- **What is being asked**
Your answer should hold exactly the lines from the one containing "HOUSEPLANTS" through the end of the material, and no others.

○ ○ ○

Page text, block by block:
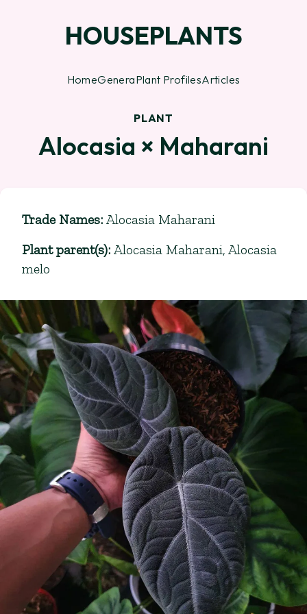
HOUSEPLANTS
HomeGeneraPlant ProfilesArticles
PLANT
Alocasia × Maharani
Trade Names: Alocasia Maharani
Plant parent(s): Alocasia Maharani, Alocasia
melo

○ ○ ○

- **Completed exercise**
HOUSEPLANTS
HomeGeneraPlant ProfilesArticles
PLANT
Alocasia × Maharani
Trade Names: Alocasia Maharani
Plant parent(s): Alocasia Maharani, Alocasia
melo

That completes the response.